═════ Exercise inputs

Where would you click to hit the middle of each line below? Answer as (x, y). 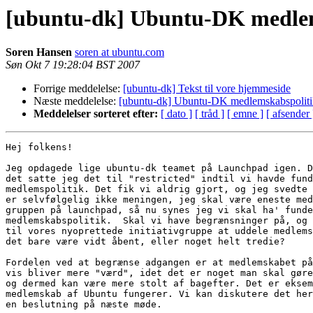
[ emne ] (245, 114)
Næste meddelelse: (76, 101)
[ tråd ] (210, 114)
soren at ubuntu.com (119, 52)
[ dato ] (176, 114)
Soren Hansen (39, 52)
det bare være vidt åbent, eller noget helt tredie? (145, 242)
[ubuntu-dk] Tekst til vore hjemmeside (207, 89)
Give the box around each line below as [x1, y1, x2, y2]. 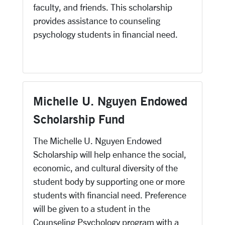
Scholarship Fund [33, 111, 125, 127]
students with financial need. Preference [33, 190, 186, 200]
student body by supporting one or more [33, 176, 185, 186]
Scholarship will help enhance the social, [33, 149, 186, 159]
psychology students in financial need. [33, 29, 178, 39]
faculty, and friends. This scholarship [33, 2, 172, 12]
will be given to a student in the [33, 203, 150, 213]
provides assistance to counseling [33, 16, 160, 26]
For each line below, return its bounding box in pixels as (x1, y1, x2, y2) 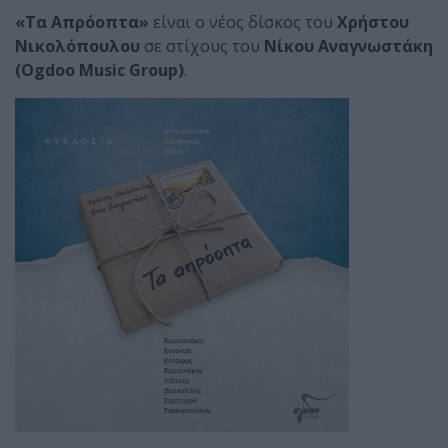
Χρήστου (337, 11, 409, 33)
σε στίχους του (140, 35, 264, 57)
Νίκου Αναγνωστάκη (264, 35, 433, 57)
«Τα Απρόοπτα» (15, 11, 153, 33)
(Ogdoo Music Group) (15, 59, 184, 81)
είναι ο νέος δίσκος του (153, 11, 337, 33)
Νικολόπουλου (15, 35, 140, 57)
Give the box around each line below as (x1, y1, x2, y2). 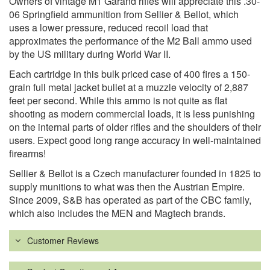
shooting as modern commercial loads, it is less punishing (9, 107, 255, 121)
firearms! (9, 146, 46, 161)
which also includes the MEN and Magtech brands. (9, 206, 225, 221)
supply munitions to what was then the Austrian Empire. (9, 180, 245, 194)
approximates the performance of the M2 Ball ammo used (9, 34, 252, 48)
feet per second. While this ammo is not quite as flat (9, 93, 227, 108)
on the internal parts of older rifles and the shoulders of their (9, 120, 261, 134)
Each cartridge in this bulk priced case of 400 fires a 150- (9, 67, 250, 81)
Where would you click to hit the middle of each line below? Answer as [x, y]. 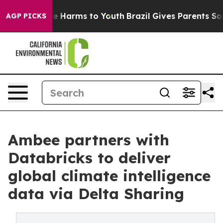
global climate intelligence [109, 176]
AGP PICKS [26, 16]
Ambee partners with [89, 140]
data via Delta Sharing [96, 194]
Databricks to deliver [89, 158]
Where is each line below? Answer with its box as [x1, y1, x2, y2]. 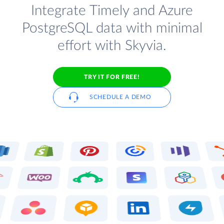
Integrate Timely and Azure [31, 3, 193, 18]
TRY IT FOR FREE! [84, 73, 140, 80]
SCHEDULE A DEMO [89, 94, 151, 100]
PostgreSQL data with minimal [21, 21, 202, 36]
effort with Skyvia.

══════════

Work instructions –
Retype the data in full. Images do not go in the copy.

Solved problem –
Where would you click to hit the middle of each line below? Answer as (x, y). 
[ emne ] (245, 114)
Næste meddelelse: (76, 101)
[ tråd ] (210, 114)
soren at ubuntu.com (119, 52)
[ dato ] (176, 114)
Soren Hansen (39, 52)
det bare være vidt åbent, eller noget helt tredie? (145, 242)
[ubuntu-dk] Tekst til vore hjemmeside (207, 89)
Give the box around each line below as [x1, y1, x2, y2]. 
Scholarship Fund [33, 111, 125, 127]
students with financial need. Preference [33, 190, 186, 200]
student body by supporting one or more [33, 176, 185, 186]
Scholarship will help enhance the social, [33, 149, 186, 159]
psychology students in financial need. [33, 29, 178, 39]
faculty, and friends. This scholarship [33, 2, 172, 12]
will be given to a student in the [33, 203, 150, 213]
provides assistance to counseling [33, 16, 160, 26]
For each line below, return its bounding box in pixels as (x1, y1, x2, y2) 
Χρήστου (337, 11, 409, 33)
σε στίχους του (140, 35, 264, 57)
Νίκου Αναγνωστάκη (264, 35, 433, 57)
«Τα Απρόοπτα» (15, 11, 153, 33)
(Ogdoo Music Group) (15, 59, 184, 81)
είναι ο νέος δίσκος του (153, 11, 337, 33)
Νικολόπουλου (15, 35, 140, 57)
Give the box around each line below as (x1, y1, x2, y2). 
shooting as modern commercial loads, it is less punishing (9, 107, 255, 121)
firearms! (9, 146, 46, 161)
which also includes the MEN and Magtech brands. (9, 206, 225, 221)
supply munitions to what was then the Austrian Empire. (9, 180, 245, 194)
approximates the performance of the M2 Ball ammo used (9, 34, 252, 48)
feet per second. While this ammo is not quite as flat (9, 93, 227, 108)
on the internal parts of older rifles and the shoulders of their (9, 120, 261, 134)
Each cartridge in this bulk priced case of 400 fires a 150- (9, 67, 250, 81)
Where would you click to hit the middle of each line below? Answer as [x, y]. 
global climate intelligence [109, 176]
AGP PICKS [26, 16]
Ambee partners with [89, 140]
data via Delta Sharing [96, 194]
Databricks to deliver [89, 158]
Where is each line below? Answer with its box as [x1, y1, x2, y2]. 
Integrate Timely and Azure [31, 3, 193, 18]
TRY IT FOR FREE! [84, 73, 140, 80]
SCHEDULE A DEMO [89, 94, 151, 100]
PostgreSQL data with minimal [21, 21, 202, 36]
effort with Skyvia.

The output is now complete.